Посмотрим, как это происходит.

Боккаччо, когда он начал «Декамерон», он начал с описания чумы. Это чудное описание чумы было взято из древнего описания чумы же в Греции.

Для чего это надо?

Это видно из послесловия Боккаччо.

Чума смыла все предрассудки и даже правила, и писатель собирает начисто.

Он может выбирать начисто, он может сам выбирать затруднения из множества затруднений в их истинности: он хозяин.

Необходимость писателя начинать с того, чем он жил, чем он был, что из него не могла бы выбить даже чума.

Начинаю с «Капитанской дочки».

Я вставляю туда рассказ об эпиграфах, для чего это сделано, как это сделано.

И этот рассказ имеет прямое отношение к другому рассказу, я его условно называю «Метель». Вместе с автором.

Чего же добился этот автор?

Он как бы взял другого автора, прекрасного очеркиста Аксакова, описание метели, реальной картины, но такой картины, новой, которая прежде не описывалась.

Он сам замечает, что это прежде было написано в таком-то журнале, там-то и там-то.

В «Метели» есть два рода людей.

Один барин, он боится.

И правильно боится.

И возчики-мужики.

Вот тут, в этом втором рассказе, появляется «Метель» Толстого.

Это хладнокровие в бедствии, переоценка бедствия, она дана у Толстого в той вещи, которую мы выделяем, в его сне: он возвращается к себе домой.

Нет никакого бедствия, есть Ясная Поляна, и мы, читатель, почти узнаем пруды Ясной Поляны.

Причем эта вещь, как мы покажем, связана с бытием самого Толстого и с воспоминанием о прошлой литературе.

«Метель» написана человеком, который много понял, прочитав «Капитанскую дочку».

Дело в том, что как эпиграфы к «Капитанской дочке», так и история «Метели» – это история поиска точки зрения, —

– я скажу иначе:

– поиски изменяющейся точки зрения на изменяющийся мир.

У Пушкина и у Толстого.

Посмотрим, какие тут сделаны подробности.

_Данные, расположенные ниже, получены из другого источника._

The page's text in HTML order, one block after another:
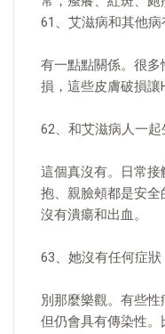
61、艾滋病和其他病
有一點點關係。很
損，這些皮膚破損讓
62、和艾滋病人一
這個真沒有。日常
抱、親臉頰都是安
沒有潰瘍和出血。
63、她沒有任何症
別那麼樂觀。有些性
但仍會具有傳染性。
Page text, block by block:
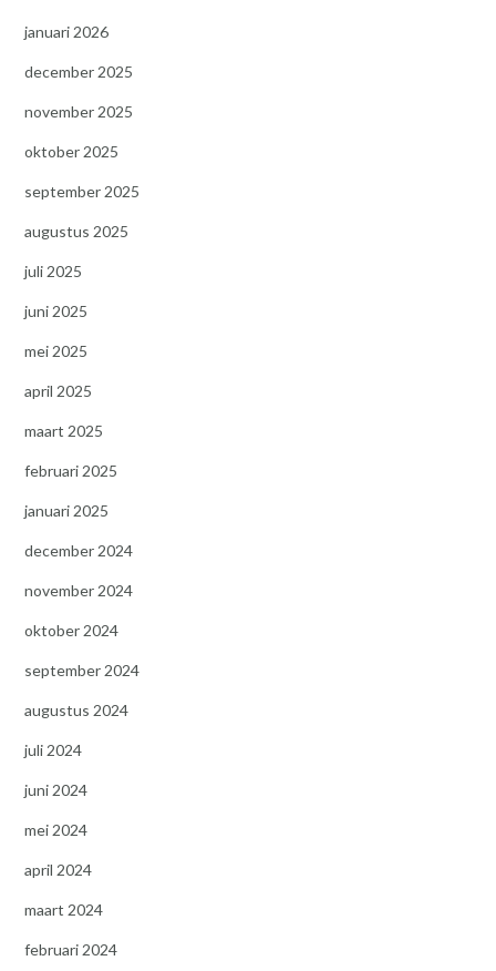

Реалистические подробности, которые как будто неожиданно обогащают вещь, но должны свидетельствовать о реальности, не книжности.

Реальности существования элементов – в их столкновении.

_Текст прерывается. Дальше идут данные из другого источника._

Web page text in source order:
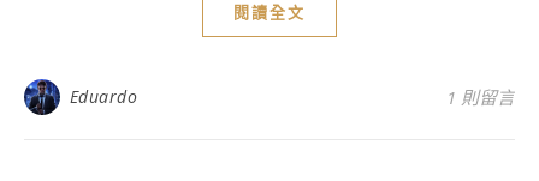
閱讀全文
Eduardo 1 則留言

Эти элементы по-разному сказываются в литературе.

В старой русской литературе автор сталкивал уже написанные вещи, освященные традицией.

Мы могли бы сказать, что это напоминает латинские центоны – стихи, составленные из чужих стихов; центоном называлась одежда, сделанная из кусков разного качества; центон потом обернется комедией дель арте, неожиданной-ожиданной, потому что она опять-таки зависит от традиций.

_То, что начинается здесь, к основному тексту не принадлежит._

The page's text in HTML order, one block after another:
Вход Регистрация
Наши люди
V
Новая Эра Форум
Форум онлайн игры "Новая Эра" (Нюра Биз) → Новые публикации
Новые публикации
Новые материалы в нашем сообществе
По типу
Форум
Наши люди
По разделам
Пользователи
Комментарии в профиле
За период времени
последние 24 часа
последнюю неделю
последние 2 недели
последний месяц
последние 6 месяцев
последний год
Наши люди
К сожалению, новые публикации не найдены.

Но мы не будем на этом останавливаться.

Все идет в работу.

То наблюдение, которое сделал путешественник в «Метели», – спокойствие занятых, людей – ямщиков, спокойствие людей, воюющих с метелью, оно запомнится Толстому. Это спокойствие солдат «Войны и мира» и спокойствие Кутузова.

Я ухожу далеко, но книга называется «Энергия заблуждения».

Писатель, великий писатель, работает словами, созданными до него, происшествиями, созданными до пего, образами, созданными до него, но он волен – потому что он все переосмысливает.

Кутузов неожидан.

Его поведение неожиданно.

Каждое литературное произведение – это новый монтаж мира, новая неожиданность, новое появление.

И вот после такой работы, после написания сперва очерков «Набег», «Рубка леса», появляется система очерков, которая является новостью, как бы подсказанной «Записками охотника»: я говорю о книге Толстого, говорю о «Севастопольских рассказах».

Вот так, покамест я, как путеводитель по музею или по городу; он объясняет, почему кривятся улицы, тут когда-то была стена, теперь вот ворота, поэтому улица изогнута, а за стеной, там тоже изогнуто, но это уже холм, изгиб стены повторяет изгиб улицы; изгиб улицы повторяет изгиб холма.